The prospects of better treatment would be much improved if we understood precisely what causes schizophrenia in the first place. But we do not.
In the search for answers, it is critical to develop a better understanding of urbanicity and – even more so – its relationship with other risk factors, such as genes, prenatal or birth injury, psychological trauma, cannabis, head trauma, migration, social adversity, chronic stress and others.
All are of these linked with schizophrenia to varying degrees, but none are fully understood.
Ultimately, research is hampered by the fact that schizophrenia is defined by symptoms rather than biological tests. ‘Schizophrenia’, like ‘fever’ or ‘headaches’, is almost certainly an umbrella term that covers a family of different but related ‘sub-disorders’, rather than a single, biologically distinct entity.
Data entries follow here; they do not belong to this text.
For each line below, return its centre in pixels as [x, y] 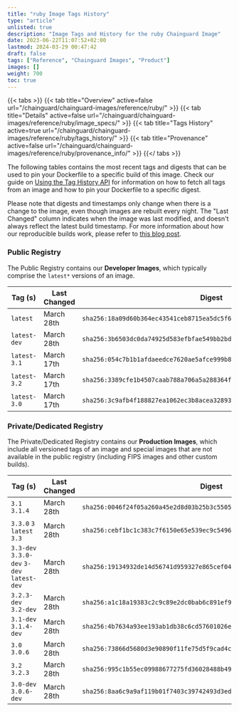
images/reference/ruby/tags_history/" [62, 138]
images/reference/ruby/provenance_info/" [69, 153]
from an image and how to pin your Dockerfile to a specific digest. [104, 190]
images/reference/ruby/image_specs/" [64, 123]
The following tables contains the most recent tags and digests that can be [117, 167]
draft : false [27, 54]
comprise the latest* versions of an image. [71, 276]
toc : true [22, 80]
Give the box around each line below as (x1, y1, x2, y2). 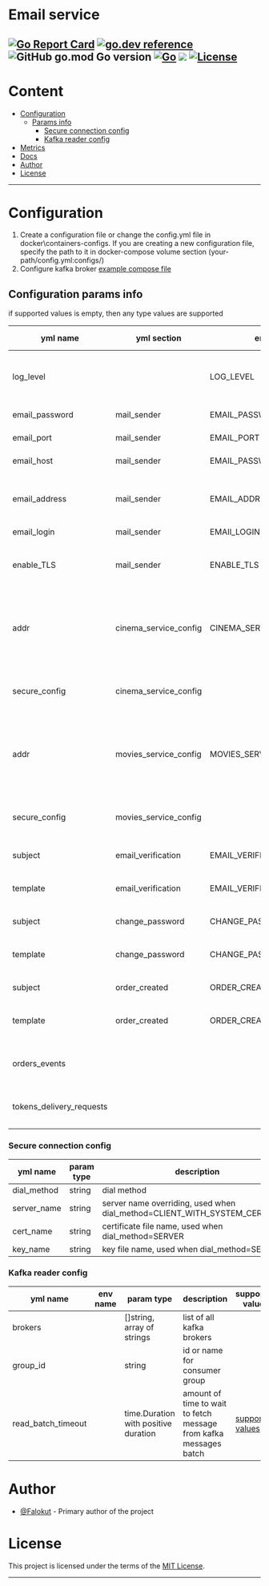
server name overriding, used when (102, 1198, 236, 1209)
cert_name (12, 1226, 53, 1237)
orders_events (12, 1058, 66, 1069)
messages (183, 1438, 222, 1449)
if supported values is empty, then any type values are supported (8, 308, 223, 318)
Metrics (19, 143, 46, 152)
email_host (12, 455, 54, 466)
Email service (8, 6, 100, 24)
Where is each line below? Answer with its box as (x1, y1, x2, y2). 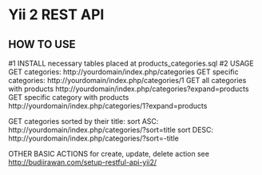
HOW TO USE (8, 38, 76, 51)
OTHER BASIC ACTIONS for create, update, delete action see (8, 149, 210, 158)
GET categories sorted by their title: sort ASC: (8, 117, 159, 125)
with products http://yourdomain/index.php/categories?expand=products (8, 84, 249, 93)
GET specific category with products (8, 93, 129, 101)
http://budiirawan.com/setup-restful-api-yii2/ (8, 157, 157, 167)
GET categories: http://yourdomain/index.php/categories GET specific (8, 67, 239, 77)
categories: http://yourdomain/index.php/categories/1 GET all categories (8, 76, 247, 85)
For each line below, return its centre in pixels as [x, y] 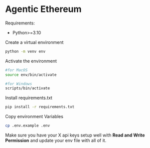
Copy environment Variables [34, 117]
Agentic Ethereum [43, 9]
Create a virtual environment [34, 42]
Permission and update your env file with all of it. [56, 141]
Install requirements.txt [29, 98]
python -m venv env [25, 51]
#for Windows [19, 84]
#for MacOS [16, 70]
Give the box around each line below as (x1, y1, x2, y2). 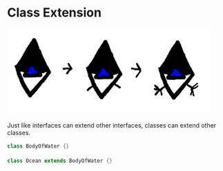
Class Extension (7, 5, 102, 21)
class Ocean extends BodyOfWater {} (7, 157, 113, 164)
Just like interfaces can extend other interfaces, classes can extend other (7, 121, 217, 129)
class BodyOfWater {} (7, 143, 70, 150)
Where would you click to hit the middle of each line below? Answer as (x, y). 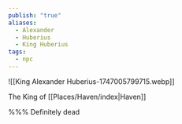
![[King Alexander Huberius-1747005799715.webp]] (91, 81)
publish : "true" (35, 15)
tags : (17, 52)
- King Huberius (42, 45)
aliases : (22, 23)
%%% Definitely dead (44, 111)
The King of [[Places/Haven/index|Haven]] (77, 97)
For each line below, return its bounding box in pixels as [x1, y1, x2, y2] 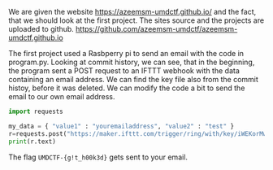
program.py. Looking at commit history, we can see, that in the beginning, [8, 57, 255, 67]
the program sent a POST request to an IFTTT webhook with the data [8, 66, 240, 76]
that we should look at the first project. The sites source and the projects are [8, 15, 265, 25]
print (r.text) [8, 137, 57, 146]
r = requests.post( [8, 129, 67, 137]
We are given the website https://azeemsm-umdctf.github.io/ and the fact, [8, 7, 257, 16]
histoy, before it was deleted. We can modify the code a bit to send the [8, 83, 245, 93]
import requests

These sub-disorders, despite sharing many symptoms, might well have somewhat different origins in different groups or individuals. As a result, schizophrenia retains the ultimate mystery that is intrinsic to all true scientific enigmas: it might not exist as a definable entity.
The undeniable suffering of people diagnosed with schizophrenia may well reflect different combinations of risk factors producing similar – but not identical – collections of symptoms.
In this context, the link between schizophrenia and cities is, perhaps, not so surprising.
Cities are complex, intricate entities, difficult to define, challenging to explain, and yet remarkably enduring throughout recent human history. Cities, in other words, are a lot like schizophrenia.